Assignment: The expected output is an exact copy of the lines from the one containing "This file will" to the final line below, minus any pictures.

Excerpted data:

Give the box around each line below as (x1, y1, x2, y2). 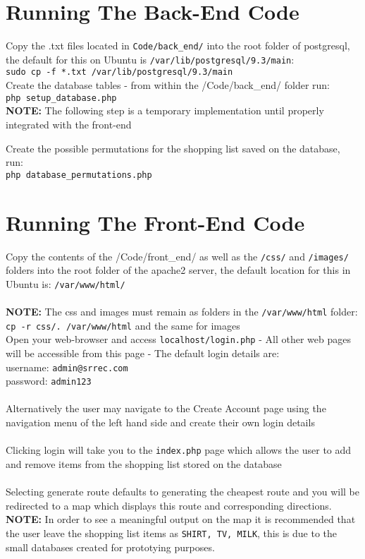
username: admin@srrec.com (6, 359, 128, 374)
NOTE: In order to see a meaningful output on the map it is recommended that (6, 512, 356, 527)
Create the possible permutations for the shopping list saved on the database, (6, 140, 340, 155)
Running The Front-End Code (6, 208, 305, 236)
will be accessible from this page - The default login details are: (6, 345, 280, 360)
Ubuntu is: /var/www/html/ (6, 276, 125, 291)
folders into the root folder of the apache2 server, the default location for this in (6, 263, 351, 277)
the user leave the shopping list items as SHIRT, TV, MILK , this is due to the (6, 525, 337, 540)
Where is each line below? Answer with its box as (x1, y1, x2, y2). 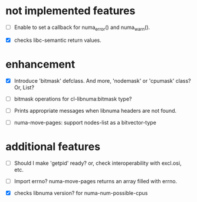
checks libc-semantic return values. (14, 37, 101, 44)
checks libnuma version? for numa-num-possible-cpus (14, 190, 148, 197)
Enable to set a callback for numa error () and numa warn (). (14, 24, 150, 32)
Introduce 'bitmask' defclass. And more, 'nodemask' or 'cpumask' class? (14, 77, 191, 84)
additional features (5, 140, 101, 154)
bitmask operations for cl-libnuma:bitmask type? (14, 95, 132, 102)
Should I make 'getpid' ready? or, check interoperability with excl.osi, (14, 159, 182, 167)
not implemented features (5, 4, 136, 18)
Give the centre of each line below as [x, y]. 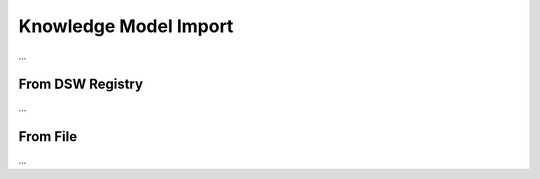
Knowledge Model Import [126, 26]
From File [48, 136]
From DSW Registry [81, 84]
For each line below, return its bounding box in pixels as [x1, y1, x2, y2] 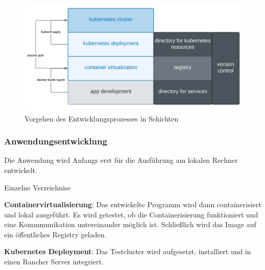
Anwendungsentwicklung [4, 135, 107, 148]
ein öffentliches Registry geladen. [4, 229, 107, 239]
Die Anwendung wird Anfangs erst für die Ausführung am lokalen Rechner [4, 155, 238, 165]
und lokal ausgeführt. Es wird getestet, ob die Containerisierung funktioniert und [4, 209, 258, 219]
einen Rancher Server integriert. [4, 256, 104, 267]
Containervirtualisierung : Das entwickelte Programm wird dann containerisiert [4, 199, 261, 210]
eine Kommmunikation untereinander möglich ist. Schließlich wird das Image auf [4, 219, 256, 230]
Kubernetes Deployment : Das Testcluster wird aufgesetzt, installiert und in [4, 246, 251, 257]
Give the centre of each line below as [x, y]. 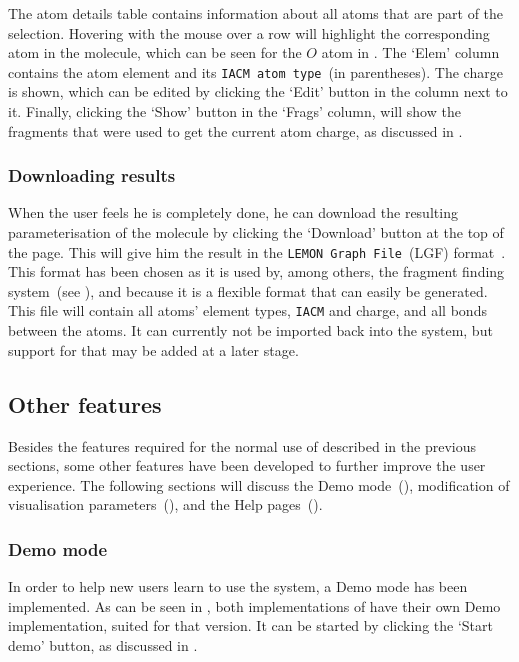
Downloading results [92, 175]
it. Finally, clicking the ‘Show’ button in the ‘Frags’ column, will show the [234, 111]
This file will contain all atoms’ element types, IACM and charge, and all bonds [247, 310]
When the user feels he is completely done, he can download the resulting [233, 212]
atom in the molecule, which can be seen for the [155, 52]
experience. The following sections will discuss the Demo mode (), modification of [259, 484]
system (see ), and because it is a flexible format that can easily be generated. [248, 290]
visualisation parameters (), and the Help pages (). [165, 504]
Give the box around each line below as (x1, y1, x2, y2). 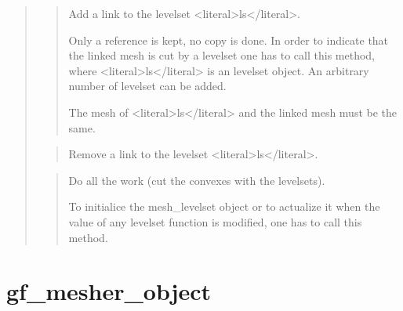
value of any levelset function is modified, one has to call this (68, 213, 362, 230)
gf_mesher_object (6, 275, 212, 307)
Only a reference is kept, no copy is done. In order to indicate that (68, 31, 389, 48)
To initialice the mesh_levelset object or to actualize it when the (68, 198, 380, 215)
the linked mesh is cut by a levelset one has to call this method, (68, 47, 375, 63)
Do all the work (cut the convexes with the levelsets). (68, 172, 325, 188)
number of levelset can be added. (68, 78, 227, 94)

Answer space:
This file will contain all atoms’ element types, IACM and charge, and all bonds [247, 310]
When the user feels he is completely done, he can download the resulting [233, 212]
atom in the molecule, which can be seen for the [155, 52]
experience. The following sections will discuss the Demo mode (), modification of [259, 484]
system (see ), and because it is a flexible format that can easily be generated. [248, 290]
visualisation parameters (), and the Help pages (). [165, 504]
Give the box around each line below as (x1, y1, x2, y2). 
value of any levelset function is modified, one has to call this (68, 213, 362, 230)
gf_mesher_object (6, 275, 212, 307)
Only a reference is kept, no copy is done. In order to indicate that (68, 31, 389, 48)
To initialice the mesh_levelset object or to actualize it when the (68, 198, 380, 215)
the linked mesh is cut by a levelset one has to call this method, (68, 47, 375, 63)
Do all the work (cut the convexes with the levelsets). (68, 172, 325, 188)
number of levelset can be added. (68, 78, 227, 94)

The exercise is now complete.